Effects of RRE on ACTH and CORT levels in the serum of CUMS rats. (a, b) ELISA detecting the levels of CORT (a) and ACTH (b) in the serum: ^∗∗P < 0.01vs. control group, ^##P < 0.01vs. CUMS group.

Figure 4

Effects of RRE on neuroinflammation in CUMS rats. (a–d) The secretion levels of IL-1β (a), IL-10 (b), COX-2 (c), and MCP-1 (d) in hippocampal tissue measured by ELISA, ^∗∗P < 0.01vs. control group, ^##P < 0.01vs. CUMS group.

Figure 5

Effects of RRE on oxidative stress response in CUMS rats: (a–c) the contents of GSH (a), SOD (b), and MDA (c) in the hippocampal tissue determined by biochemical tests, ^∗∗P < 0.01vs. control group, ^##P < 0.01vs.
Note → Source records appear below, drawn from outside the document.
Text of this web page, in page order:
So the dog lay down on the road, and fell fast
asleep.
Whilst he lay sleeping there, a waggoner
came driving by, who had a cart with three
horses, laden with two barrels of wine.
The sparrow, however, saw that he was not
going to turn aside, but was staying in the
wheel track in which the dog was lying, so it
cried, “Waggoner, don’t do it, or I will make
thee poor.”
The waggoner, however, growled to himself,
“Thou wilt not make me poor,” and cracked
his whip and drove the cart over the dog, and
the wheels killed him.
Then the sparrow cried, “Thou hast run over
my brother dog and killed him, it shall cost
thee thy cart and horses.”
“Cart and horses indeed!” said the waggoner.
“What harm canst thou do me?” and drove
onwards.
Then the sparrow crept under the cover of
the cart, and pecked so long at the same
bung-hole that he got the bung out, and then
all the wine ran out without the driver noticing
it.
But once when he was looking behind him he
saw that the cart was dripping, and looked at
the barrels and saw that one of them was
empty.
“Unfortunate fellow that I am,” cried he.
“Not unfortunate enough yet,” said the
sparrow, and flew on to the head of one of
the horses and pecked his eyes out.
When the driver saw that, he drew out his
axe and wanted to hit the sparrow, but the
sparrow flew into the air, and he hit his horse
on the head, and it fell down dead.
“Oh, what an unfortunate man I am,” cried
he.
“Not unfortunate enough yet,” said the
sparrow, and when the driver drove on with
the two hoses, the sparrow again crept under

CUMS group.

Figure 6

Effects of RRE on BDNF and TrkB expression levels in the hippocampal tissue of CUMS rats: (a) qRT-PCR was used to detect BDNF (a) and TrkB (b) expression in the hippocampal tissues; (c) Western blot to measure protein expression of BDNF and TrkB in the rats' hippocampal tissue. ^∗∗P < 0.01 vs. control group, ^#P < 0.05 and ^##P < 0.01vs. CUMS group.

Figure 7

Effects of RRE on GSK-3β and mTOR signaling pathways in CUMS rats: (a) mTOR, p-mTOR, GSK-3β, and p-GSK-3β in the hippocampal tissue measured by Western blot; (b) grayscale analysis of p-mTOR/mTOR and p-GSK-3β/GSK-3β ratios. ^∗∗P < 0.01 vs. control group, ^##P < 0.01 vs. CUMS group.